File: cognitive_memory.py

A higher-level memory system modeled after human cognition with six distinct memory types, each stored in its own Kuzu node table:

Memory Type Table Purpose Lifecycle
Sensory SensoryMemory Raw short-lived observations Auto-expires via TTL
Working WorkingMemory Active task context Bounded capacity (20 slots), evicts lowest relevance
Episodic EpisodicMemory Autobiographical events Consolidatable into summaries
Semantic SemanticMemory Distilled facts/knowledge Persistent, searchable by keyword
Procedural ProceduralMemory Step-by-step procedures Usage-count tracked, searchable
Prospective ProspectiveMemory Trigger-action pairs Pending -> triggered -> resolved

Relationship edges:

  • SIMILAR_TO (SemanticMemory -> SemanticMemory)
  • DERIVES_FROM (SemanticMemory -> EpisodicMemory)
  • PROCEDURE_DERIVES_FROM (ProceduralMemory -> EpisodicMemory)
  • CONSOLIDATES (ConsolidatedEpisode -> EpisodicMemory)
  • ATTENDED_TO (SensoryMemory -> EpisodicMemory)

ExperienceStore (Legacy/Simple)

File: store.py

A simpler, flat storage system for experience records.
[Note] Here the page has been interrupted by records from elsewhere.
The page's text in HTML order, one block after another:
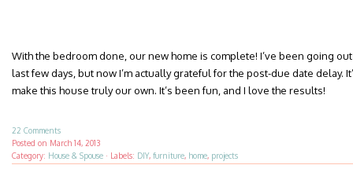
With the bedroom done, our new home is complete! I’ve been going
last few days, but now I’m actually grateful for the post-due date delay.
make this house truly our own. It’s been fun, and I love the results!
22 Comments
Posted on March 14, 2013
Category: House & Spouse · Labels: DIY, furniture, home, projects
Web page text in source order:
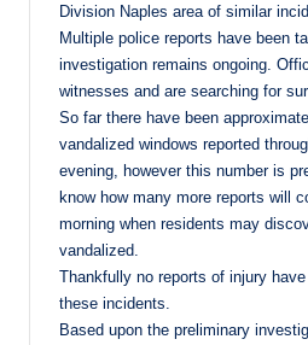
Division Naples area of similar
Multiple police reports have been
investigation remains ongoing.
witnesses and are searching for
So far there have been
vandalized windows reported
evening, however this number is
know how many more reports will
morning when residents may
vandalized.
Thankfully no reports of injury
these incidents.
Based upon the preliminary
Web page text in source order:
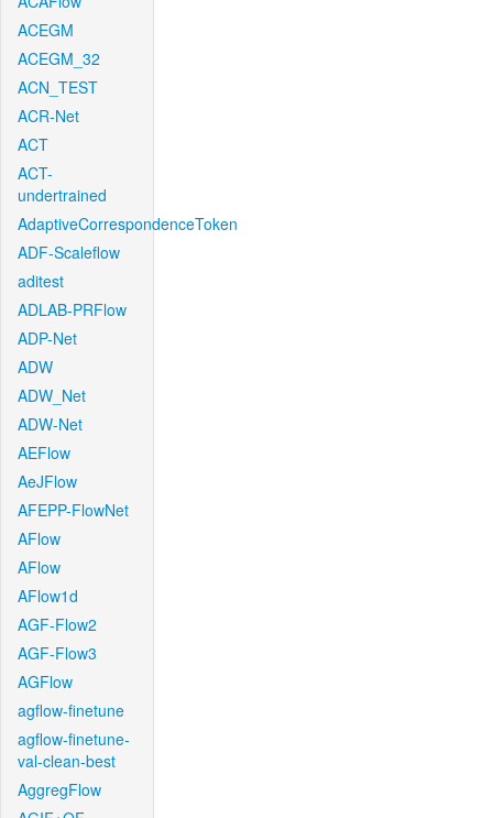
ACEGM
ACEGM_32
ACN_TEST
ACR-Net
ACT
ACT-
undertrained
AdaptiveCorrespondenceToken
ADF-Scaleflow
aditest
ADLAB-PRFlow
ADP-Net
ADW
ADW_Net
ADW-Net
AEFlow
AeJFlow
AFEPP-FlowNet
AFlow
AFlow
AFlow1d
AGF-Flow2
AGF-Flow3
AGFlow
agflow-finetune
agflow-finetune-
val-clean-best
AggregFlow
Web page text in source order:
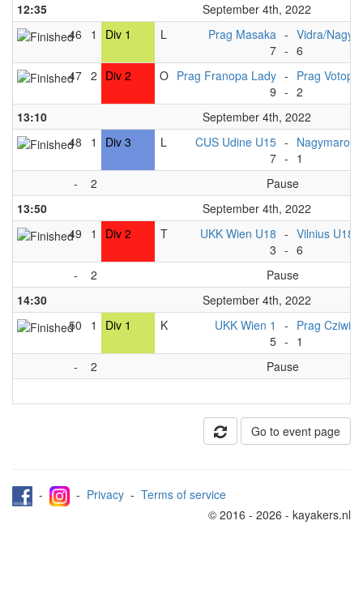
12:35
September 4th, 2022
46
1 Div 1 L
Prag Masaka
7
-
-
Vidra/
6
47 2 Div 2 O Prag Franopa Lady
9
-
-
Prag
2
13:10
September 4th, 2022
48
1 Div 3 L
CUS Udine U15
7
-
-
Nagymaros
1
-
2
Pause
13:50
September 4th, 2022
49
1 Div 2 T
UKK Wien U18
3
-
-
Vilnius U18
6
-
2
Pause
14:30
September 4th, 2022
50
1 Div 1 K
UKK Wien 1
5
-
-
Prag Cziwis
1
-
2 Pause
Go to event page
- - Privacy - Terms of service
© 2016 - 2026 - kayakers.nl
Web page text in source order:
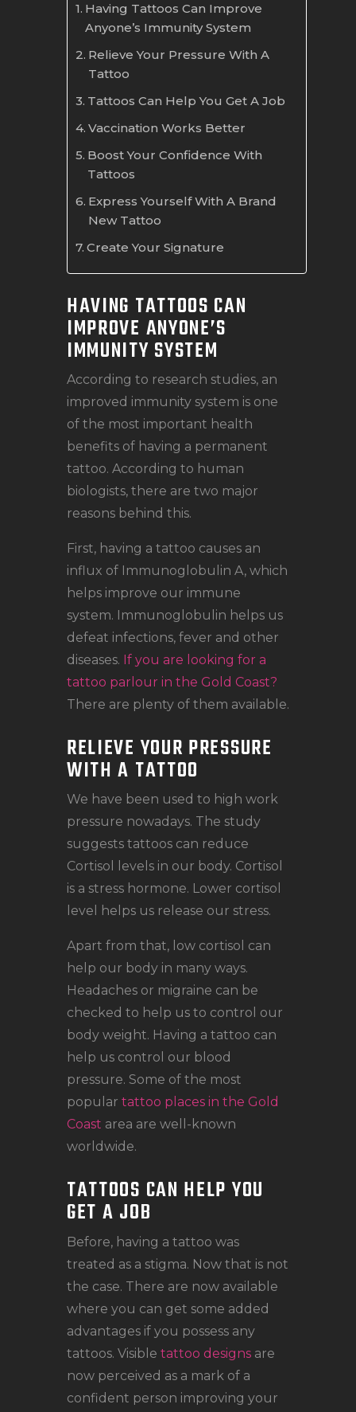
Having Tattoos Can Improve
Anyone’s Immunity System
Relieve Your Pressure With A
Tattoo
Tattoos Can Help You Get A Job
Vaccination Works Better
Boost Your Confidence With
Tattoos
Express Yourself With A Brand
New Tattoo
Create Your Signature
HAVING TATTOOS CAN
IMPROVE ANYONE’S
IMMUNITY SYSTEM
According to research studies, an
improved immunity system is one
of the most important health
benefits of having a permanent
tattoo. According to human
biologists, there are two major
reasons behind this.
First, having a tattoo causes an
influx of Immunoglobulin A, which
helps improve our immune
system. Immunoglobulin helps us
defeat infections, fever and other
diseases. If you are looking for a
tattoo parlour in the Gold Coast?
There are plenty of them available.
RELIEVE YOUR PRESSURE
WITH A TATTOO
We have been used to high work
pressure nowadays. The study
suggests tattoos can reduce
Cortisol levels in our body. Cortisol
is a stress hormone. Lower cortisol
level helps us release our stress.
Apart from that, low cortisol can
help our body in many ways.
Headaches or migraine can be
checked to help us to control our
body weight. Having a tattoo can
help us control our blood
pressure. Some of the most
popular tattoo places in the Gold
Coast area are well-known
worldwide.
TATTOOS CAN HELP YOU
GET A JOB
Before, having a tattoo was
treated as a stigma. Now that is not
the case. There are now available
where you can get some added
advantages if you possess any
tattoos. Visible tattoo designs are
now perceived as a mark of a
confident person improving your

Uses MemoryConnector to delegate to either the Kuzu or SQLite backend. Provides:

  • Automatic compression of old experiences
  • Retention policies (age limit, count limit)
  • Duplicate detection
  • Full-text search
  • Storage quota enforcement

MemoryConnector (Backend Factory)

File: connector.py

Factory class that creates and manages the appropriate backend:

# Kuzu backend (default)
connector = MemoryConnector(agent_name="my-agent", backend="kuzu")

# SQLite fallback
connector = MemoryConnector(agent_name="my-agent", backend="sqlite")

Each agent gets isolated storage under ~/.amplihack/memory/<agent_name>/.


Shared Utilities

Similarity (similarity.py)

Deterministic text similarity without ML embeddings:

  • compute_word_similarity(a, b) -- Jaccard coefficient on tokenized words minus stop words
  • compute_tag_similarity(a, b) -- Jaccard coefficient on tag lists
  • compute_similarity(node_a, node_b) -- Weighted composite: 0.5 * word + 0.2 * tag + 0.3 * concept
  • rerank_facts_by_query(facts, query) -- Rerank retrieved facts by keyword relevance; boost temporal facts when query contains temporal cues

Entity Extraction (entity_extraction.py)

Extracts proper nouns from text using regex heuristics:

  • Handles apostrophe names (O'Brien), hyphenated names (Al-Hassan), multi-word names (Sarah Chen)
  • Checks concept field first (more specific), then content
  • Returns lowercase for consistent indexing

Contradiction Detection (contradiction.py)

Detects when two facts about the same concept contain conflicting numerical values:

  • Requires overlapping concept words (at least one meaningful word in common)
  • Extracts numbers from both facts
  • Flags when facts have numbers unique to each (potential update/conflict)

MemoryClassifier (hierarchical_memory.py)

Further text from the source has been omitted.